(Dataset records)
»»
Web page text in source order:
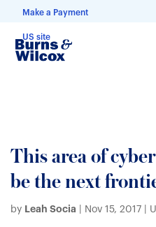
Make a Payment
US site
This area of
be the next
by Leah Socia Nov 15, 2017 |
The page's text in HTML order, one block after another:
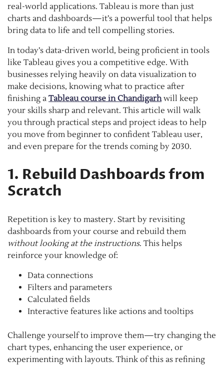
real-world applications. Tableau is more than just
charts and dashboards—it’s a powerful tool that helps
bring data to life and tell compelling stories.
In today’s data-driven world, being proficient in tools
like Tableau gives you a competitive edge. With
businesses relying heavily on data visualization to
make decisions, knowing what to practice after
finishing a Tableau course in Chandigarhwill keep
your skills sharp and relevant. This article will walk
you through practical steps and project ideas to help
you move from beginner to confident Tableau user,
and even prepare for the trends coming by 2030.
1. Rebuild Dashboards from
Scratch
Repetition is key to mastery. Start by revisiting
dashboards from your course and rebuild them
without looking at the instructions. This helps
reinforce your knowledge of:
Data connections
Filters and parameters
Calculated fields
Interactive features like actions and tooltips
Challenge yourself to improve them—try changing the
chart types, enhancing the user experience, or
experimenting with layouts. Think of this as refining
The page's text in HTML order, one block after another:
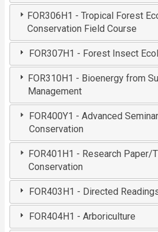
««
* _WHAT TO WORK ON_: Extract exactly and only the lines above from the line containing "like Tableau gives" through the line containing "Interactive features like", both end lines included.

* _WRITTEN REPLY_:
like Tableau gives you a competitive edge. With
businesses relying heavily on data visualization to
make decisions, knowing what to practice after
finishing a Tableau course in Chandigarhwill keep
your skills sharp and relevant. This article will walk
you through practical steps and project ideas to help
you move from beginner to confident Tableau user,
and even prepare for the trends coming by 2030.
1. Rebuild Dashboards from
Scratch
Repetition is key to mastery. Start by revisiting
dashboards from your course and rebuild them
without looking at the instructions. This helps
reinforce your knowledge of:
Data connections
Filters and parameters
Calculated fields
Interactive features like actions and tooltips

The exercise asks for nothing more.